36 health_labels = ['healthy', 'degrading', 'critical']
37
38 PREDICTIONS_TOTAL.labels(health_state=health_labels[health]).inc()
39 PREDICTION_LATENCY.observe(latency)
40 RUL_PREDICTION.labels(engine_id=engine_id).set(rul)
41
42def update_fleet_metrics(health_counts: Dict[int, int]):
43 """Update fleet-wide metrics."""
44 health_labels = ['healthy', 'degrading', 'critical']

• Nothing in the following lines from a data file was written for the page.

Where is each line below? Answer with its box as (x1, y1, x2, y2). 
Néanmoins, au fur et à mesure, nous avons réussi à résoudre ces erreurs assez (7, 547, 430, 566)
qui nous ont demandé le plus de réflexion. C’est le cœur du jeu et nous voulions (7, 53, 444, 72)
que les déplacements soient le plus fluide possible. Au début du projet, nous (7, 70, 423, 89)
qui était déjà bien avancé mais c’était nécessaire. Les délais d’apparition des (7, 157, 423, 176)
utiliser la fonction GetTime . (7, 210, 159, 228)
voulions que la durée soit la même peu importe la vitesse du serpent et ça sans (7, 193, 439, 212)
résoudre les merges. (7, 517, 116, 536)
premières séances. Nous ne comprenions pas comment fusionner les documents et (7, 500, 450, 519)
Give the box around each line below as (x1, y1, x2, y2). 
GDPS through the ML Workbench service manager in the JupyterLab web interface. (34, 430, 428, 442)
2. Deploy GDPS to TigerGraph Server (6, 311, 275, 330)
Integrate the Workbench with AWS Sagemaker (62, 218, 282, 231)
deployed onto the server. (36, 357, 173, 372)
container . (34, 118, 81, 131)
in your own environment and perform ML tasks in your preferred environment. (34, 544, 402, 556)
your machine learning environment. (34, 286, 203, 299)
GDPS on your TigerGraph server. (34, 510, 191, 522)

45 for state, count in health_counts.items():
46 FLEET_HEALTH.labels(health_state=health_labels[state]).set(count)
47
48# Start Prometheus metrics server
49start_http_server(9090)Grafana Dashboard Configuration
1{
2 "dashboard": {
3 "title": "AMNL Predictive Maintenance",
4 "panels": [
5 {
6 "title": "Fleet Health Distribution",
7 "type": "piechart",
8 "targets": [
9 {
10 "expr": "amnl_fleet_health_engines",
11 "legendFormat": "{{health_state}}"
12 }
13 ]
14 },
15 {
16 "title": "Prediction Latency (p99)",
17 "type": "gauge",
18 "targets": [
19 {
20 "expr": "histogram_quantile(0.99, rate(amnl_prediction_latency_seconds_bucket[5m]))"
21 }
22 ],
23 "thresholds": {
24 "mode": "absolute",
25 "steps": [
26 {"color": "green", "value": null},
27 {"color": "yellow", "value": 0.05},
28 {"color": "red", "value": 0.1}
29 ]
30 }
31 },
32 {
33 "title": "Critical Engines",
34 "type": "table",
35 "targets": [
36 {
37 "expr": "amnl_rul_prediction < 15",
38 "format": "table"
39 }
40 ]
41 },
42 {
43 "title": "Model Drift Score",
44 "type": "timeseries",
45 "targets": [
46 {
47 "expr": "amnl_model_drift_score"
48 }
49 ],
50 "thresholds": [
51 {"value": 0.15, "color": "yellow"},
52 {"value": 0.25, "color": "red"}
53 ]
54 }
55 ]
56 }
57}Summary
Monitoring and Alerting - Summary:
- Three-layer monitoring: Infrastructure, model quality, and business impact
- Drift detection: Track RUL distribution and feature drift continuously
- Tiered alerting: Critical (RUL < 15), Warning (RUL < 50), Info
- Integration: Connect to Slack, PagerDuty, email for notifications
- Dashboards: Prometheus + Grafana for operational visibility
| Metric | Warning Threshold | Critical Threshold |
|---|---|---|
| RUL prediction | ≤ 50 cycles | ≤ 15 cycles |
| Prediction latency (p99) | > 50ms | > 100ms |
| Error rate | > 0.5% | > 1% |
| Model drift (KS) | > 0.15 | > 0.25 |
| Feature drift (count) | > 2 features | > 5 features |
Key Insight: Production ML monitoring is fundamentally different from traditional software monitoring. Beyond system health, we must track prediction quality, detect distribution drift, and measure business impact. The goal is to catch problems before they manifest as unplanned equipment failures—turning the monitoring system itself into a form of predictive maintenance for your ML pipeline.